Exercise goal -
Without any of the pictures, transcribe all the lines below exactly.

Saved data entries:
Segment Open

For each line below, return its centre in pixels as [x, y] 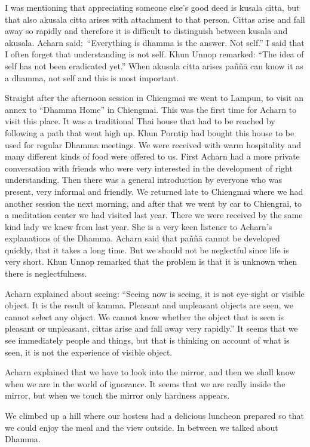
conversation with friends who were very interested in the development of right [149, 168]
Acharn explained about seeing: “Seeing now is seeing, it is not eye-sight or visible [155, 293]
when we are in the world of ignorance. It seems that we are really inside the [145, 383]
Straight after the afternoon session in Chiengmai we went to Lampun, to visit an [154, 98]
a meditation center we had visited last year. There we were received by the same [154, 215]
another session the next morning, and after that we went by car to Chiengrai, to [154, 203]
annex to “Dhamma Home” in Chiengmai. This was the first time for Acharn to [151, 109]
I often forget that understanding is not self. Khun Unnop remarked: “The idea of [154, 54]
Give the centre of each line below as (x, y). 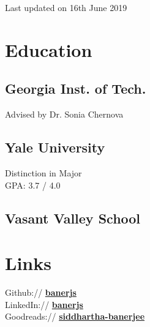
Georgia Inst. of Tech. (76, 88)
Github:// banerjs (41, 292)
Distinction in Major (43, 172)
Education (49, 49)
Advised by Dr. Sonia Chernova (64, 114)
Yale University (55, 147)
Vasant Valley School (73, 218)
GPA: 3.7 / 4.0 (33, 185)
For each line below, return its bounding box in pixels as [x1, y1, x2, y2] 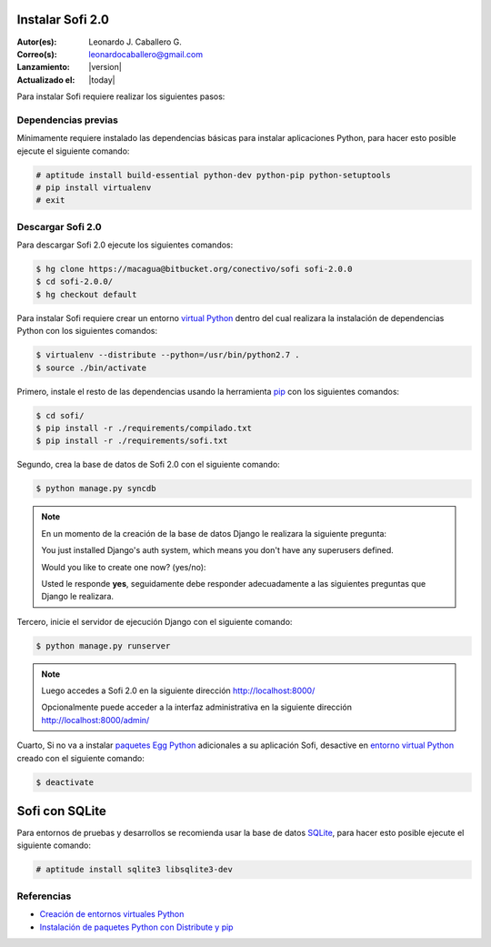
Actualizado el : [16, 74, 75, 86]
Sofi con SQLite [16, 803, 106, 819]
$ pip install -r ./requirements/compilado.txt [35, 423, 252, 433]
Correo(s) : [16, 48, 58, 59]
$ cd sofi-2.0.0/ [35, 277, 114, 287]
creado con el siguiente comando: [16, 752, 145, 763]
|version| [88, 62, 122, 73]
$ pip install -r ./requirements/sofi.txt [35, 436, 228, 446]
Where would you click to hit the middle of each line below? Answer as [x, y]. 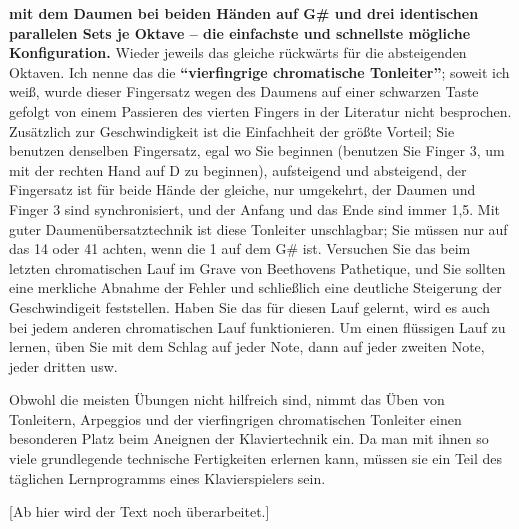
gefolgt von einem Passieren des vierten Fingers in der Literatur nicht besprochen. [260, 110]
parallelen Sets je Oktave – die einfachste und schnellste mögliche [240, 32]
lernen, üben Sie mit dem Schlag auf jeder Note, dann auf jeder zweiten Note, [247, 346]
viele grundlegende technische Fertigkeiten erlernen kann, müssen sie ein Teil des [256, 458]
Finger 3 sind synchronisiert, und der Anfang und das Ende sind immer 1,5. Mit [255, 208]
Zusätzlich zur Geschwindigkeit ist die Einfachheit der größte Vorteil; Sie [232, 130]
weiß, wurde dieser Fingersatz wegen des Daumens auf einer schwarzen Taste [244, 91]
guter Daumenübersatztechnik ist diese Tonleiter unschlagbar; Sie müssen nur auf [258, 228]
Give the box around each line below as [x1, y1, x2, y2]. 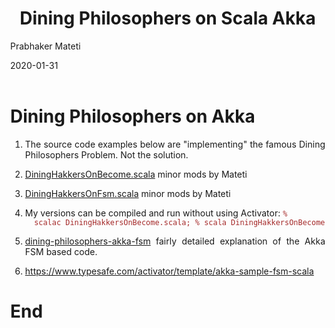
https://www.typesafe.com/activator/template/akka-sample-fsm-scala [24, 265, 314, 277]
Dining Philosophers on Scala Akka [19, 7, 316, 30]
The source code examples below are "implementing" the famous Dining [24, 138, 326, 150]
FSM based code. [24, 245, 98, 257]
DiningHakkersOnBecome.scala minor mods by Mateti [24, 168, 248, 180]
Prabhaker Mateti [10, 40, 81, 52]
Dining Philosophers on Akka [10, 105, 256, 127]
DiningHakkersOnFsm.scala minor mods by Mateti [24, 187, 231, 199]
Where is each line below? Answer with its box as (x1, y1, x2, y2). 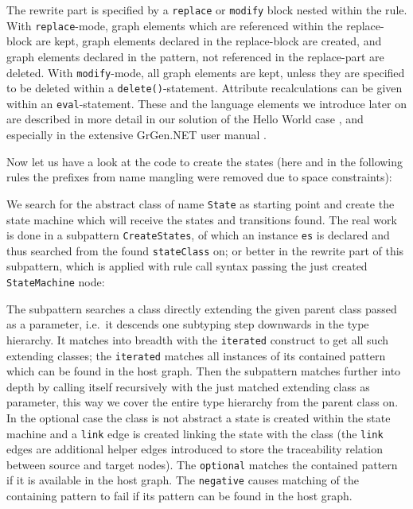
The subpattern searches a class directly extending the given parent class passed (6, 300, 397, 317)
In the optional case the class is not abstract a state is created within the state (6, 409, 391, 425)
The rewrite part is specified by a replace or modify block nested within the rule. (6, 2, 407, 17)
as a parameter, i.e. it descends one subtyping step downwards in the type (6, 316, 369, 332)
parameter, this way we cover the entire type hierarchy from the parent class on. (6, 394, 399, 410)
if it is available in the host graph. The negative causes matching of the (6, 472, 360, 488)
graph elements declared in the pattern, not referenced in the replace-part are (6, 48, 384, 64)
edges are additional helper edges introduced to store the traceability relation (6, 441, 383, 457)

Segment Closed

Answer space -
For each line below, return its centre in pixels as [x, y] 
conversation with friends who were very interested in the development of right [149, 168]
Acharn explained about seeing: “Seeing now is seeing, it is not eye-sight or visible [155, 293]
when we are in the world of ignorance. It seems that we are really inside the [145, 383]
Straight after the afternoon session in Chiengmai we went to Lampun, to visit an [154, 98]
a meditation center we had visited last year. There we were received by the same [154, 215]
another session the next morning, and after that we went by car to Chiengrai, to [154, 203]
annex to “Dhamma Home” in Chiengmai. This was the first time for Acharn to [151, 109]
I often forget that understanding is not self. Khun Unnop remarked: “The idea of [154, 54]
Give the centre of each line below as (x, y). 
Georgia Inst. of Tech. (76, 88)
Github:// banerjs (41, 292)
Distinction in Major (43, 172)
Education (49, 49)
Advised by Dr. Sonia Chernova (64, 114)
Yale University (55, 147)
Vasant Valley School (73, 218)
GPA: 3.7 / 4.0 (33, 185)
For each line below, return its bounding box in pixels as [x1, y1, x2, y2] 
Actualizado el : [16, 74, 75, 86]
Sofi con SQLite [16, 803, 106, 819]
$ pip install -r ./requirements/compilado.txt [35, 423, 252, 433]
Correo(s) : [16, 48, 58, 59]
$ cd sofi-2.0.0/ [35, 277, 114, 287]
creado con el siguiente comando: [16, 752, 145, 763]
|version| [88, 62, 122, 73]
$ pip install -r ./requirements/sofi.txt [35, 436, 228, 446]
Where would you click to hit the middle of each line below? Answer as [x, y]. 
gefolgt von einem Passieren des vierten Fingers in der Literatur nicht besprochen. [260, 110]
parallelen Sets je Oktave – die einfachste und schnellste mögliche [240, 32]
lernen, üben Sie mit dem Schlag auf jeder Note, dann auf jeder zweiten Note, [247, 346]
viele grundlegende technische Fertigkeiten erlernen kann, müssen sie ein Teil des [256, 458]
Finger 3 sind synchronisiert, und der Anfang und das Ende sind immer 1,5. Mit [255, 208]
Zusätzlich zur Geschwindigkeit ist die Einfachheit der größte Vorteil; Sie [232, 130]
weiß, wurde dieser Fingersatz wegen des Daumens auf einer schwarzen Taste [244, 91]
guter Daumenübersatztechnik ist diese Tonleiter unschlagbar; Sie müssen nur auf [258, 228]
Give the box around each line below as [x1, y1, x2, y2]. 
https://www.typesafe.com/activator/template/akka-sample-fsm-scala [24, 265, 314, 277]
Dining Philosophers on Scala Akka [19, 7, 316, 30]
The source code examples below are "implementing" the famous Dining [24, 138, 326, 150]
FSM based code. [24, 245, 98, 257]
DiningHakkersOnBecome.scala minor mods by Mateti [24, 168, 248, 180]
Prabhaker Mateti [10, 40, 81, 52]
Dining Philosophers on Akka [10, 105, 256, 127]
DiningHakkersOnFsm.scala minor mods by Mateti [24, 187, 231, 199]
Where is each line below? Answer with its box as (x1, y1, x2, y2). 
The subpattern searches a class directly extending the given parent class passed (6, 300, 397, 317)
In the optional case the class is not abstract a state is created within the state (6, 409, 391, 425)
The rewrite part is specified by a replace or modify block nested within the rule. (6, 2, 407, 17)
as a parameter, i.e. it descends one subtyping step downwards in the type (6, 316, 369, 332)
parameter, this way we cover the entire type hierarchy from the parent class on. (6, 394, 399, 410)
if it is available in the host graph. The negative causes matching of the (6, 472, 360, 488)
graph elements declared in the pattern, not referenced in the replace-part are (6, 48, 384, 64)
edges are additional helper edges introduced to store the traceability relation (6, 441, 383, 457)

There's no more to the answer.